Stanford Machine Learning video note WEEK6 on machine learning recommendations Advice for applying machines learning

Source: Internet
Author: User

We will learn how to systematically improve machine learning algorithms, tell you when the algorithm is not doing well, and describe how to ' debug ' your learning algorithms and improve their performance "best practices". To optimize machine learning algorithms, you need to understand where you can make the biggest improvements. We will discuss how to understand the performance of a machine learning system with multiple parts and how to handle skewed data.

Evaluating a hypothesis

Imagine what you would do next when you trained a model that had a lot of bias in predicting the data.

This takes time to achieve, but it can help you a lot, so that you do not blindly make decisions to improve the algorithm, but rather visually see which is effective for the Ascension algorithm.

We divide the data into two sets, Training set (70%), Test set (30%)

The algorithm evaluates the process as follows:

1. Learning parameters from training set (by minimizing error J (theta));

2. Calculate the test Error J (tests).

Here is how the error is calculated for linear regression and classification problems:

Model Selection and Train/validation/test sets

Selecting a training error from multiple assumptions can only indicate that it has a good fit effect on the training set, it may also be overfit, and then cause prediction to be poor.

So here we divide the dataset into 3:

Here is an example of previous house price forecasts.

The calculation method for each error type is as follows:

Model Selection Method:

1. Use training Set minimization Jtrain (theta) to get the parameter theta;

2. Using the parameters of the training, the error is calculated on the cross Validation set, and the model of minimizing JCV (theta) is found as the final model of the training;

3. The test set is used to calculate the generalization error on the trained model, and the evaluation algorithm is good or bad.

Diagnosing Bias vs. Variance

We've all talked about Underfit and Overfit before that. So when your model results are not ideal, how can you tell what kind of situation is happening?

High Bias (underfit): Training error Jtrain and cross-validation Jcv are highly, jcv~jtrain

High Variance (Overfit): Jtain is small, JCV is large and >>jtrain.

Regularization and Bias/variance

The following explains how to choose regularization parameter to avoid underfit and overfit.

In addition to our objective function, the other jtrain, JCV, and jtest are not calculated using lambda, and the formula is calculated as above.

Selection process:

1. List all possible lambda values, and the teacher recommends a twice-fold increase in value each time.

2. Create a hypothesis model, H (Theta).

3. Traverse all lambda to learn the parameters via Minj (theta).

4. In the CV set use the training parameters theta Calculate the error JCV, select the theta that make JCV minimum;

5. Test the generalization error on test set with the learned theta parameter.

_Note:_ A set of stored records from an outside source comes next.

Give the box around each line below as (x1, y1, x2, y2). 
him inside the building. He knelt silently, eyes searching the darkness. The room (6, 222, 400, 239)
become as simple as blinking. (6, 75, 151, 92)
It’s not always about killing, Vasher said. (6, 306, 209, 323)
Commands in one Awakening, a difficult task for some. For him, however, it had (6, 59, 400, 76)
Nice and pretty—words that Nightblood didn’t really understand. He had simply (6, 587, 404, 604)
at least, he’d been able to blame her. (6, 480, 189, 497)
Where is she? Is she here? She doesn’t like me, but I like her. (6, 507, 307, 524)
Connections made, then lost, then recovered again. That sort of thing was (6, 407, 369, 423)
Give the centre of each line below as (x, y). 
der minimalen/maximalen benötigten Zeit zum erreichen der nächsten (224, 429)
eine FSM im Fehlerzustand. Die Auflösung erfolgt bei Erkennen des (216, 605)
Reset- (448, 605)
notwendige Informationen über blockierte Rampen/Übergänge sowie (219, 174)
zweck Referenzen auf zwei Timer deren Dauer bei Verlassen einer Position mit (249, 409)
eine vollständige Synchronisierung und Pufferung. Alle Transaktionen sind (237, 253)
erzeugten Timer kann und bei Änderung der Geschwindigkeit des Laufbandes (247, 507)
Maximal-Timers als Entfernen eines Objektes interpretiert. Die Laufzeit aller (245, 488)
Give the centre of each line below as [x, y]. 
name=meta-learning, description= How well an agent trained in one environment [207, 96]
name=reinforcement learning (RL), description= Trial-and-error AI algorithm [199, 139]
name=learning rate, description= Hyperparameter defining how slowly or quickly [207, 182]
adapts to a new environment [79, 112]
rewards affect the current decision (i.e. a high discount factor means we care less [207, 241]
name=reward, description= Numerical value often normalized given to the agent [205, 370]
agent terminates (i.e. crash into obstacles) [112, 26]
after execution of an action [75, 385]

The following is a function image of JCV and jtrain about lambda. Note: We are only using lambda in objective funtion J (theta), not Jtrain and JCV.

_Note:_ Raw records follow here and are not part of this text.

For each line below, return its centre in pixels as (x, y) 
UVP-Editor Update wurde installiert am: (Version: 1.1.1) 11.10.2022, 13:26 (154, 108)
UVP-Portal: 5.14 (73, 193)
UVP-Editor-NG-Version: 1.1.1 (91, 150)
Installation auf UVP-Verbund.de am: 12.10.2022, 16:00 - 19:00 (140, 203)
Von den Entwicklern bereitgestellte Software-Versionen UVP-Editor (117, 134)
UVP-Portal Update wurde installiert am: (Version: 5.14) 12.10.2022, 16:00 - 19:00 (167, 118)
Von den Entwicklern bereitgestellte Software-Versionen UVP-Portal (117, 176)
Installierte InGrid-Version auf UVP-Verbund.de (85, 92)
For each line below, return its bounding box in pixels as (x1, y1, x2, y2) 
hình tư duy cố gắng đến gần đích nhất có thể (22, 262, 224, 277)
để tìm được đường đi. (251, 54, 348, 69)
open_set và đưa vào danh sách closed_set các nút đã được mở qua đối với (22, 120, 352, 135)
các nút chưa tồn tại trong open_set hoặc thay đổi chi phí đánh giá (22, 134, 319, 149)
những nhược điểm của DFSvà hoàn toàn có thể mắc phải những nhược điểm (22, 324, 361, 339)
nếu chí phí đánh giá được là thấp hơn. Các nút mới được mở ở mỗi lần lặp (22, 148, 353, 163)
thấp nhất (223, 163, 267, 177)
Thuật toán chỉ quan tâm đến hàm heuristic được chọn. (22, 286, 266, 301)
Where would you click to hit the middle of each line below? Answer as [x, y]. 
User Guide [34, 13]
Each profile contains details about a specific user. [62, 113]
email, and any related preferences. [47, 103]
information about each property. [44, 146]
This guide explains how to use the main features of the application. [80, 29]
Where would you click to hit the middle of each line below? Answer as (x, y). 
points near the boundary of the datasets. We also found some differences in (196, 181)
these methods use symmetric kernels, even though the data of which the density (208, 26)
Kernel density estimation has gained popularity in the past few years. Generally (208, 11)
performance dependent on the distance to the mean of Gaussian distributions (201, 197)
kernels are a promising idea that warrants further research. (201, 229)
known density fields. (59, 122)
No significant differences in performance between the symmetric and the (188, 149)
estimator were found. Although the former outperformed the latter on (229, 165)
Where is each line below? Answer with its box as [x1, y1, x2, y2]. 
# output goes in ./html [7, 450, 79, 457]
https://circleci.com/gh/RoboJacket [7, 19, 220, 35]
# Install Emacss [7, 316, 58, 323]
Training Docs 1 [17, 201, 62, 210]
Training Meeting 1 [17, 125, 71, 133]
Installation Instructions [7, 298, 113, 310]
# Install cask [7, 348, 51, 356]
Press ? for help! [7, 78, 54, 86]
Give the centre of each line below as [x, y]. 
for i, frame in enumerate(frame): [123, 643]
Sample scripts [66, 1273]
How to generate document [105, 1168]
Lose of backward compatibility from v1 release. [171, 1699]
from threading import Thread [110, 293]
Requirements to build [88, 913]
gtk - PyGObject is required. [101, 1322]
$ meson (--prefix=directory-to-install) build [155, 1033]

It can be seen that as the lambda increases, the jtrain is monotonically increasing, while the JCV decreases to a inflection point and then increases.

And we need the algorithm to have a small JCV, here is a "just right", that is, the JCV of the minimum point, is the lambda we need to select.

Learning Curves

The error and training set size are used as function images as learning cruvers.

The following is the case where the algorithm is in high deviation (underfit).

The judgment model is in high Bias:

Sample less: Jtrain low, JCV high;

More samples: Jtrain, JCV are high, and Jtrain ~JCV

If the algorithm is in high bias, adding more training samples will not be much help to improve the model.

The following is the case where the algorithm is in high variance (Overfit)

The algorithm is in high variance:

Sample less: Jtrain low, JCV high;

Multiple samples: Jtrain Rise and rise, jcv decrease and decrease, jtrain < JCV and size are obvious.

If the algorithm is in high variance, it can be helpful to increase the training sample.

Deciding do Next revisited

Review the questions raised at the beginning of this lesson and how to improve your algorithm? After the discussion above, we can get the following conclusions:

On the Underfit and overfit of neural networks and their solutions.

The above discussion is very important to build a good machine learning algorithm, and can save a lot of time, less detours.

Stanford Machine Learning video note WEEK6 on machine learning recommendations Advice for applying machines learning

Related Article

Contact Us

The content source of this page is from Internet, which doesn't represent Alibaba Cloud's opinion; products and services mentioned on that page don't have any relationship with Alibaba Cloud. If the content of the page makes you feel confusing, please write us an email, we will handle the problem within 5 days after receiving your email.

If you find any instances of plagiarism from the community, please send an email to: info-contact@alibabacloud.com and provide relevant evidence. A staff member will contact you within 5 working days.

A Free Trial That Lets You Build Big!

Start building with 50+ products and up to 12 months usage for Elastic Compute Service

  • Sales Support

    1 on 1 presale consultation

  • After-Sales Support

    24/7 Technical Support 6 Free Tickets per Quarter Faster Response

  • Alibaba Cloud offers highly flexible support services tailored to meet your exact needs.